- Goal of the exercise -
The word "замовлень" may appear in some of the lines below. State how many lines contain it, and write only that number.

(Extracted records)

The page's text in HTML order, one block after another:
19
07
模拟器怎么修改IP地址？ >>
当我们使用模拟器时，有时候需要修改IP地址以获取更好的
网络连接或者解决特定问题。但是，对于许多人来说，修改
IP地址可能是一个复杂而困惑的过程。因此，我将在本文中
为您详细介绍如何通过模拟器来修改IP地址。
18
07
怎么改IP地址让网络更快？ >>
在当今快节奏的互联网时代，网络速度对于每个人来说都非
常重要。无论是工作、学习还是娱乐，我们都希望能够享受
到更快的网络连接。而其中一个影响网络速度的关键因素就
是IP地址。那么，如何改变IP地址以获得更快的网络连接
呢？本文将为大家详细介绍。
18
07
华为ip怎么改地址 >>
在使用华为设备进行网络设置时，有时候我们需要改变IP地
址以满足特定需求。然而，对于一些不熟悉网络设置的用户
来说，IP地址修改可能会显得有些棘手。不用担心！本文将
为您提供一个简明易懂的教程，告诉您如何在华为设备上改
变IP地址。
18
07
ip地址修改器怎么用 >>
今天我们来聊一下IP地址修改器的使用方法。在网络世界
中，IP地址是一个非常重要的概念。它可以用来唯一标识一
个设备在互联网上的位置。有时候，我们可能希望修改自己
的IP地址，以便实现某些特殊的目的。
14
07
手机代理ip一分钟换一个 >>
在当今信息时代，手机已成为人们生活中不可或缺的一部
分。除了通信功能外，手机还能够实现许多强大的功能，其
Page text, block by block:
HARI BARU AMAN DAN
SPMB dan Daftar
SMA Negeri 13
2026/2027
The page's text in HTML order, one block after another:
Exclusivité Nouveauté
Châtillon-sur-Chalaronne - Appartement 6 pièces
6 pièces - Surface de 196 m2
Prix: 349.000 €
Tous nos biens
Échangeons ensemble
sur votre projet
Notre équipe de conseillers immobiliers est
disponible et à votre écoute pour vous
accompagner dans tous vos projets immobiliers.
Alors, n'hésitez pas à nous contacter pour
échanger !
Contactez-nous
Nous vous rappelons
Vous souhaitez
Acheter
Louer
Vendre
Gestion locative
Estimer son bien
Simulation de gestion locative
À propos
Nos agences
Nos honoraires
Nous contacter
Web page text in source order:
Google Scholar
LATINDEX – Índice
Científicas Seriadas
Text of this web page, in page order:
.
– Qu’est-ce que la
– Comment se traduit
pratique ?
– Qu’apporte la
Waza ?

---

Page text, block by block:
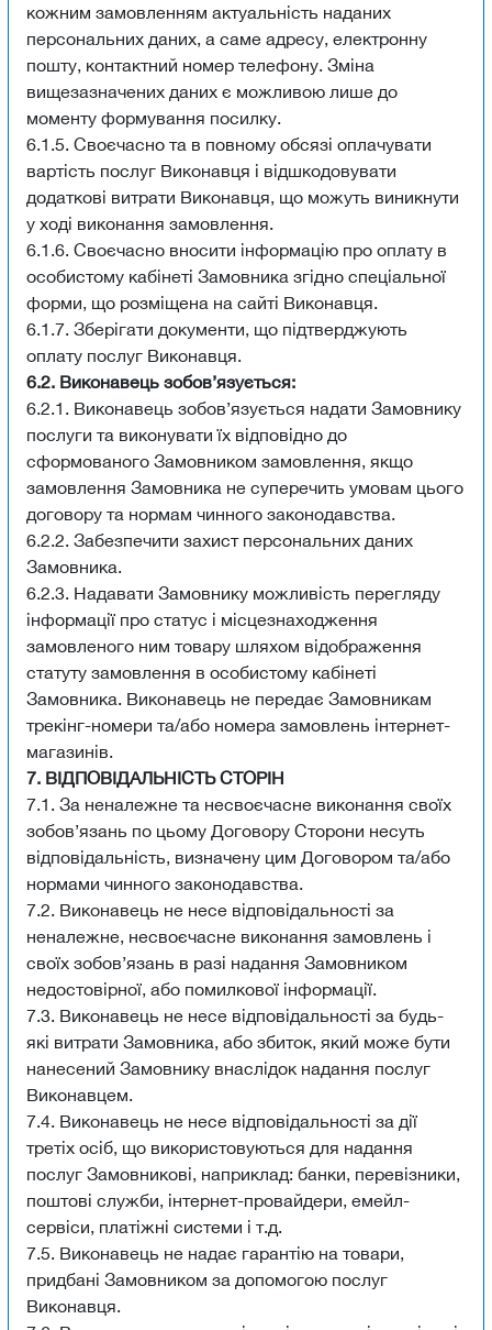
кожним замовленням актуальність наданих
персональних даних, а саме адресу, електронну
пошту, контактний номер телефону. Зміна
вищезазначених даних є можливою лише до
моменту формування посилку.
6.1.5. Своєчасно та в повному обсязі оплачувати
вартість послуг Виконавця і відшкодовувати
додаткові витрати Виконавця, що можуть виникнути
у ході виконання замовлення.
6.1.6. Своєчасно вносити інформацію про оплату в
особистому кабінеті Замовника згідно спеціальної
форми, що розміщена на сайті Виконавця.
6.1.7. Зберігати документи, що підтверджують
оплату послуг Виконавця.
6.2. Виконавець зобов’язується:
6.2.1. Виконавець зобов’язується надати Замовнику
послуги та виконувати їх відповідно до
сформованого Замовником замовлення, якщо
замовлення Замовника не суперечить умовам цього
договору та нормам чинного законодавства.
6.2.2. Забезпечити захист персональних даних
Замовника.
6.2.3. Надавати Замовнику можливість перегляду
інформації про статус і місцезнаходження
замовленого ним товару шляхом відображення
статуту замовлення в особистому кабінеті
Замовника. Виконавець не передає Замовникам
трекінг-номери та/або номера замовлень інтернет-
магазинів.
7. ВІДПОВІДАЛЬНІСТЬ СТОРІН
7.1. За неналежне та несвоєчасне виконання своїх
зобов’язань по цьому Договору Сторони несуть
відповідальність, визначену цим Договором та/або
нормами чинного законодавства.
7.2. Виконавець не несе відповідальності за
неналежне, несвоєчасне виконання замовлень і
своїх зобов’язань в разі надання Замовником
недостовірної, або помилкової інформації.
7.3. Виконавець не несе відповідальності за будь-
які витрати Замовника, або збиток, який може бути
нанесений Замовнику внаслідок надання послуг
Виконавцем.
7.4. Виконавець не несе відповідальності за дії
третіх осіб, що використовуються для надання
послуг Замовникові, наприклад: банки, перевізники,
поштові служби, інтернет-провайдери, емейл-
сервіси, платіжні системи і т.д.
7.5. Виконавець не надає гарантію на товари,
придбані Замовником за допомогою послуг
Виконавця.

- Written solution -
2